------ MATERIAL FOR THE TASK ------

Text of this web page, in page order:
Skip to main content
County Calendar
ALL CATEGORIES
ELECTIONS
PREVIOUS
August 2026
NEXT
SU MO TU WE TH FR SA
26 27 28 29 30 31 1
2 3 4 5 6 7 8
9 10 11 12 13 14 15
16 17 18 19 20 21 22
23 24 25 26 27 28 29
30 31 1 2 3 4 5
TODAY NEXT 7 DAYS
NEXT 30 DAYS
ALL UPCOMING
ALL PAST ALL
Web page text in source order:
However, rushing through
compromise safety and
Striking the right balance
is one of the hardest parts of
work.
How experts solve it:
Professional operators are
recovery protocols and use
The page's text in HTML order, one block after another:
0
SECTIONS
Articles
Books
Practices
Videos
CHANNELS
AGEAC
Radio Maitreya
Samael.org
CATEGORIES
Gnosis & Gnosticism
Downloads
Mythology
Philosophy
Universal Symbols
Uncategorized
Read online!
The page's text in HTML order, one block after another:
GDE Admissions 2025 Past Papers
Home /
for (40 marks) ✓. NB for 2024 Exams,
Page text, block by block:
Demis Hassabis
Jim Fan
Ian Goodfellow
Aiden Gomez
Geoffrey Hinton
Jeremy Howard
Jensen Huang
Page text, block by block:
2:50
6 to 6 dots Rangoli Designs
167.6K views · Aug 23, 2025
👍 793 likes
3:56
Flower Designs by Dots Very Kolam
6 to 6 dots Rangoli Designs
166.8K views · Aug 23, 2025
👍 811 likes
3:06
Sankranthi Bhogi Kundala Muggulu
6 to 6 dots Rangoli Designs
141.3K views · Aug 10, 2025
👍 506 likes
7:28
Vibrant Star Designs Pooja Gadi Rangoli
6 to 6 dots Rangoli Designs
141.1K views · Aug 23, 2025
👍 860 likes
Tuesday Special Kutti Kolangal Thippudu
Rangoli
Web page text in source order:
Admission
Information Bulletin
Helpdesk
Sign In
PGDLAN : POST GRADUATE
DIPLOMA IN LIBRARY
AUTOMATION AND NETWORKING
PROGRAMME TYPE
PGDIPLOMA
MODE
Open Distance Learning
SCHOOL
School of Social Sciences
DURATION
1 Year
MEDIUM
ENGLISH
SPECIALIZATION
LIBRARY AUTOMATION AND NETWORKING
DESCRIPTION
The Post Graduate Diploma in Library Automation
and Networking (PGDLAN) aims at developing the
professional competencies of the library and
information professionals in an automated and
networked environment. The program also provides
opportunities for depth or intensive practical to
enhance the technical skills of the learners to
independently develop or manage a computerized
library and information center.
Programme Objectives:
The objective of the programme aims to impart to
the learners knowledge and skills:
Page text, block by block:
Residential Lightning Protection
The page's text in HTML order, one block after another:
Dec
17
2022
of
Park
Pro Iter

------

◆ **EXERCISE DIRECTIONS**
Every record should be given again exactly.

◆ **RESPONSE**
Text of this web page, in page order:
Skip to main content
County Calendar
ALL CATEGORIES
ELECTIONS
PREVIOUS
August 2026
NEXT
SU MO TU WE TH FR SA
26 27 28 29 30 31 1
2 3 4 5 6 7 8
9 10 11 12 13 14 15
16 17 18 19 20 21 22
23 24 25 26 27 28 29
30 31 1 2 3 4 5
TODAY NEXT 7 DAYS
NEXT 30 DAYS
ALL UPCOMING
ALL PAST ALL
Web page text in source order:
However, rushing through
compromise safety and
Striking the right balance
is one of the hardest parts of
work.
How experts solve it:
Professional operators are
recovery protocols and use
The page's text in HTML order, one block after another:
0
SECTIONS
Articles
Books
Practices
Videos
CHANNELS
AGEAC
Radio Maitreya
Samael.org
CATEGORIES
Gnosis & Gnosticism
Downloads
Mythology
Philosophy
Universal Symbols
Uncategorized
Read online!
The page's text in HTML order, one block after another:
GDE Admissions 2025 Past Papers
Home /
for (40 marks) ✓. NB for 2024 Exams,
Page text, block by block:
Demis Hassabis
Jim Fan
Ian Goodfellow
Aiden Gomez
Geoffrey Hinton
Jeremy Howard
Jensen Huang
Page text, block by block:
2:50
6 to 6 dots Rangoli Designs
167.6K views · Aug 23, 2025
👍 793 likes
3:56
Flower Designs by Dots Very Kolam
6 to 6 dots Rangoli Designs
166.8K views · Aug 23, 2025
👍 811 likes
3:06
Sankranthi Bhogi Kundala Muggulu
6 to 6 dots Rangoli Designs
141.3K views · Aug 10, 2025
👍 506 likes
7:28
Vibrant Star Designs Pooja Gadi Rangoli
6 to 6 dots Rangoli Designs
141.1K views · Aug 23, 2025
👍 860 likes
Tuesday Special Kutti Kolangal Thippudu
Rangoli
Web page text in source order:
Admission
Information Bulletin
Helpdesk
Sign In
PGDLAN : POST GRADUATE
DIPLOMA IN LIBRARY
AUTOMATION AND NETWORKING
PROGRAMME TYPE
PGDIPLOMA
MODE
Open Distance Learning
SCHOOL
School of Social Sciences
DURATION
1 Year
MEDIUM
ENGLISH
SPECIALIZATION
LIBRARY AUTOMATION AND NETWORKING
DESCRIPTION
The Post Graduate Diploma in Library Automation
and Networking (PGDLAN) aims at developing the
professional competencies of the library and
information professionals in an automated and
networked environment. The program also provides
opportunities for depth or intensive practical to
enhance the technical skills of the learners to
independently develop or manage a computerized
library and information center.
Programme Objectives:
The objective of the programme aims to impart to
the learners knowledge and skills:
Page text, block by block:
Residential Lightning Protection
The page's text in HTML order, one block after another:
Dec
17
2022
of
Park
Pro Iter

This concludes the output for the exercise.